Cette heureuse “ coïncidence ” ne marquera pas de retenir  l’attention des participants. Le moment est venu pour qu’à la Francophonie, on se penche sérieusement sur la dimension économique dans le but de mieux renforcer cet idéal de dévelop­pement durable. Pourquoi ne pas envisager de créer aussi un espace économique pour sous­-tendre les idéaux de la démocra­tie et de l’éducation ? Interroga­tion pertinente pour autant qu’en l’an 2015, l’espace francophone pourrait compter 1 milliard de consommateurs. Un vaste marché.

La candidature de la Rdc

Le moment important de ce sommet de Québec sera incontestablement celui de la dési­gnation du pays qui abritera le prochain sommet de la Franco­phonie. A ce sujet, le Madagas­car et la République démocrati­que du Congo ont présenté leur candidature. La RDC l’a confir­mée dans une lettre datée du 7 octobre au Secrétaire général de l’OIF, Sénégalais Abdou Diouf.

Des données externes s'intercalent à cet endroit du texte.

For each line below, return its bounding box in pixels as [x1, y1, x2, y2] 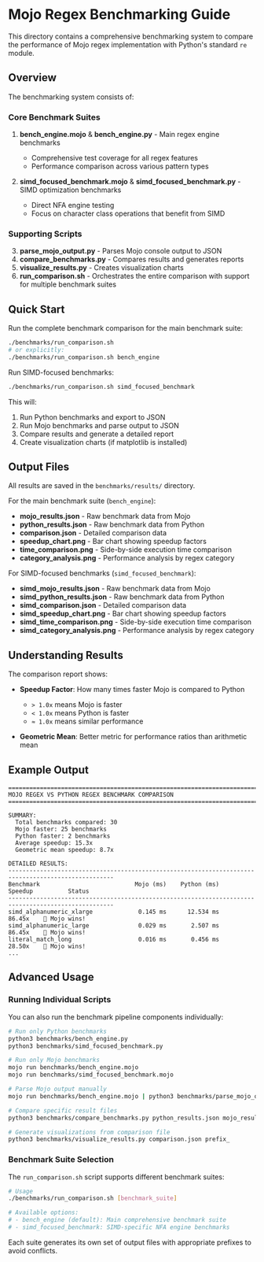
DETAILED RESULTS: [8, 860, 68, 868]
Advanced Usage [8, 971, 94, 984]
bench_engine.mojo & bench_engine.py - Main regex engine [19, 130, 220, 139]
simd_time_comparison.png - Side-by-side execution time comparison [19, 617, 252, 627]
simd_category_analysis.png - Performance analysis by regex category [19, 626, 255, 635]
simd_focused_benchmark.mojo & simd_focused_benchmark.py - [19, 177, 241, 187]
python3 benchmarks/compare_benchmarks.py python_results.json [8, 1114, 220, 1122]
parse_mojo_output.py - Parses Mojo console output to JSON [19, 246, 222, 256]

Raison pour laquelle, le président de la République, Joseph Kabila, a effectué le déplacement de Québec pour défendre la candi­dature de la RDC. D’ailleurs, au mois de septembre 2008, une dé­légation de l’OIF avait séjourné à Kinshasa afin de se rendre compte des dispositifs nécessai­res liés à l’organisation d’un tel sommet.

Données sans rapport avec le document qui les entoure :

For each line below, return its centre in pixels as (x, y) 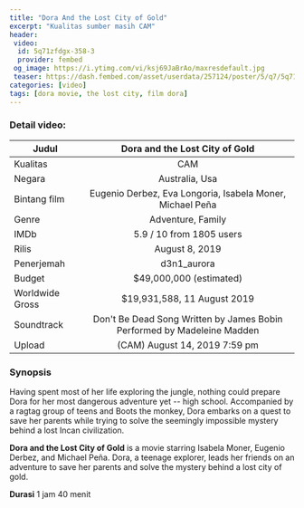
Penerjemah (40, 264)
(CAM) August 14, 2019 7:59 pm (188, 345)
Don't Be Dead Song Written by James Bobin (188, 319)
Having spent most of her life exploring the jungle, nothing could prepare (145, 392)
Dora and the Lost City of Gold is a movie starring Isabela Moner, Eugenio (147, 448)
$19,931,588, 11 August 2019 (188, 298)
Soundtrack (38, 324)
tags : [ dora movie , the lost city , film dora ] (99, 93)

Apparemment, les pro­nostics sont en faveur du Congo­Kinshasa, de par son importance géographique et démographique en terme de personnes qui parlent le français. La RDC est l’un des grands pays francophones. A ce titre, accueillir un tel som­met soulignerait, une fois de plus, l’importance que la Francopho­nie attache à la promotion hu­maine.

Toutefois, le facteur déter­minant demeure celui de l’expé­rience propre de la République démocratique du Congo. Sou­mise à diverses convoitises, au centre des enjeux régionaux et mondiaux, la RDC est le type même d’exemples qui ramène l’OIF à faire face aux enjeux mondiaux. C’est-à-dire, la démo­cratie et l’Etat de droit, la Gouvernance économique, l’En­vironnement et bien sûr la Lan­gue française.

Mais forte de sa propre expérience, le fait que Kinshasa pourrait abriter le XIIIème sommet, reste une occasion propice pour faire intervenir la dimension “ so­lidarité internationale dans l’espace francophone. Il est vrai qu’en ces moments diffici­les, la République démocratique du Congo, l’un des plus grands pays francophones du monde, n’a pas senti cette solidarité. Ce qui l’a poussé à chercher refuge, malgré elle, dans le bloc anglo­phone. Un bloc qui lui est “ naturellement hostile ”. Preuve : ce piège qui renforce ce complot contre la RDC. Un complot qui vise sa balkanisation pour ne pas jouer ce  rôle de leader qui lui revient “ tout aussi naturellement ”, en Afrique centrale et celle des Grands Lacs.

Le sommet de Québec, c’est la prise de conscience face à cette réalité géostratégique. Pour que la Francophonie ne soit plus un “ GLUB ”. Alors, Kins­hasa attend.